TANYAFAKTA.CO, JAMBI – Kepala Badan Keuangan Daerah (Bakeuda) Provinsi Jambi, Agus Pirngadi, menjelaskan mengenai kurang bayar Dana Bagi Hasil (DBH) tahun 2023 yang baru disalurkan ke Rekening Kas Umum Daerah (RKUD) pada tahun 2024.

Penjelasan tersebut disampaikan Agus Pirngadi dan dibagikan oleh Diskominfo Provinsi Jambi, Kamis (13/11/2025).

Agus memaparkan bahwa DBH kurang bayar Provinsi Jambi tahun 2023 ditetapkan melalui Peraturan Menteri Keuangan (PMK) Nomor 90 Tahun 2023 sebesar Rp126,7 miliar. Jumlah tersebut berasal dari perhitungan Rp133,76 miliar dikurangi Rp7,06 miliar lebih salur.

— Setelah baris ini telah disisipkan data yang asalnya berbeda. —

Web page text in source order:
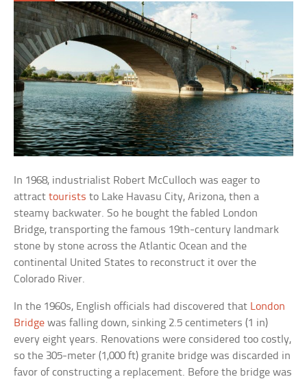
In 1968, industrialist Robert McCulloch was eager to
attracttourists to Lake Havasu City, Arizona, then a
steamy backwater. So he bought the fabled London
Bridge, transporting the famous 19th-century landmark
stone by stone across the Atlantic Ocean and the
continental United States to reconstruct it over the
Colorado River.
In the 1960s, English officials had discovered that London
Bridge was falling down, sinking 2.5 centimeters (1 in)
every eight years. Renovations were considered too costly,
so the 305-meter (1,000 ft) granite bridge was discarded in
favor of constructing a replacement. Before the bridge was
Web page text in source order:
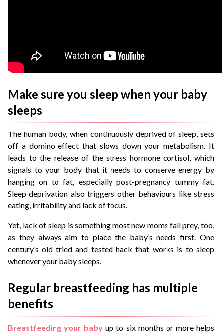
Make sure you sleep when your baby
sleeps
The human body, when continuously deprived of sleep, sets
off a domino effect that slows down your metabolism. It
leads to the release of the stress hormone cortisol, which
signals to your body that it needs to conserve energy by
hanging on to fat, especially post-pregnancy tummy fat.
Sleep deprivation also triggers other behaviours like stress
eating, irritability and lack of focus.
Yet, lack of sleep is something most new moms fall prey, too,
as they always aim to place the baby’s needs first. One
century’s old tried and tested hack that works is to sleep
whenever your baby sleeps.
Regular breastfeeding has multiple
benefits
Breastfeeding your baby up to six months or more helps
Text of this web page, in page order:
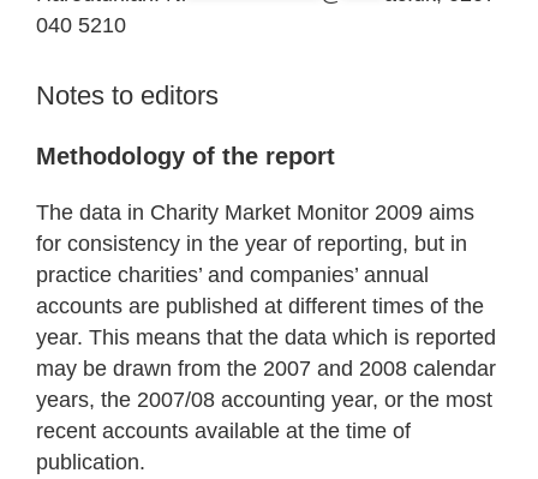
040 5210
Notes to editors
Methodology of the report
The data in Charity Market Monitor 2009 aims
for consistency in the year of reporting, but in
practice charities’ and companies’ annual
accounts are published at different times of the
year. This means that the data which is reported
may be drawn from the 2007 and 2008 calendar
years, the 2007/08 accounting year, or the most
recent accounts available at the time of
publication.
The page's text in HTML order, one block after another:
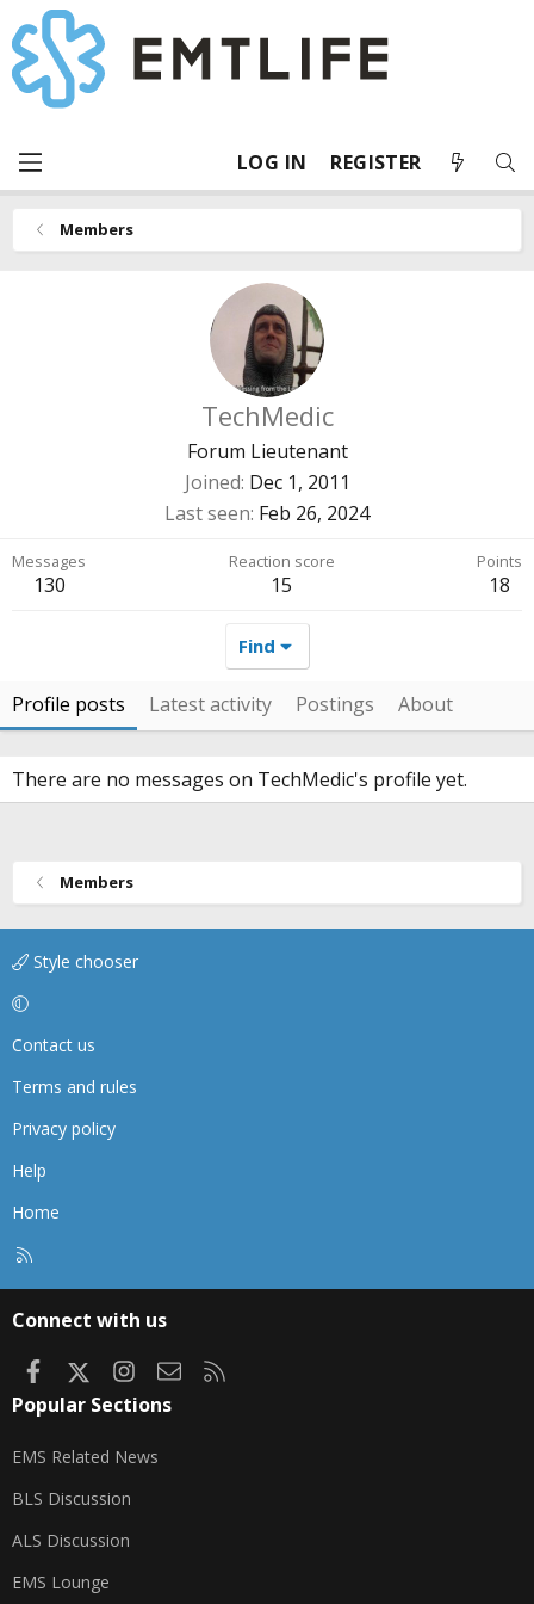
LOG IN REGISTER
Members
TechMedic
Forum Lieutenant
Joined Dec 1, 2011
Last seen Feb 26, 2024
Messages
130
Reaction score
15
Points
18
Find
Profile posts Latest activity Postings About
There are no messages on TechMedic's profile yet.
Members
Style chooser
Contact us
Terms and rules
Privacy policy
Help
Home
Connect with us
FacebookInstagram
Contact us
Popular Sections
EMS Related News
BLS Discussion
ALS Discussion
EMS Lounge
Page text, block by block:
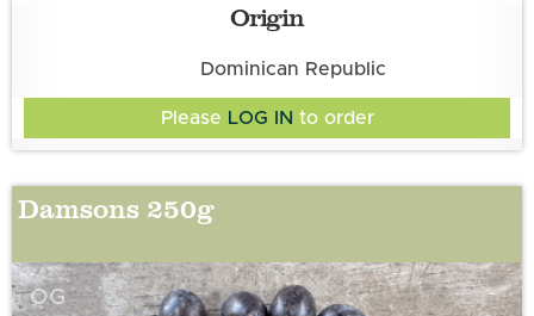
Origin
Dominican Republic
Please LOG IN to order
Damsons 250g
OG

Penyaluran kurang bayar DBH tersebut dilakukan berdasarkan Keputusan Menteri Keuangan (KMK) Nomor 38/KM.7/2023 tentang Penyaluran Kurang Bayar DBH dan Penyelesaian Lebih Bayar DBH Tahun 2023 secara non-tunai melalui fasilitas Treasury Deposit Facility (TDF) sebesar Rp126,7 miliar.

Baca juga:  Dengan Berbangga Hati, Wagub Sani Akui Kemajuan UIN STS Jambi

Sesuai Diktum Kedua Belas dalam KMK tersebut, dana diarahkan penggunaannya untuk perbaikan pelayanan publik, pembangunan infrastruktur, dukungan pendanaan Pilkada serentak 2024, dan/atau investasi.

Selain itu, Pemprov Jambi juga menerima tambahan alokasi DBH tahun 2023 melalui PMK Nomor 159 Tahun 2023 sebesar Rp52,7 miliar. Tambahan tersebut disalurkan secara tunai ke RKUD sebesar Rp36,36 juta, dan secara non-tunai ke rekening TDF sebesar Rp52,67 miliar.

Sesuai Pasal 2 ayat (5) dalam PMK tersebut, tambahan DBH itu juga diarahkan untuk keperluan serupa, yakni peningkatan layanan publik, infrastruktur, dukungan Pilkada 2024, serta investasi.

Dengan demikian, hingga akhir tahun 2023, total DBH yang masih berada di rekening TDF dan belum disalurkan secara tunai ke RKUD Provinsi Jambi mencapai Rp179,36 miliar (Rp126,70 miliar + Rp52,67 miliar).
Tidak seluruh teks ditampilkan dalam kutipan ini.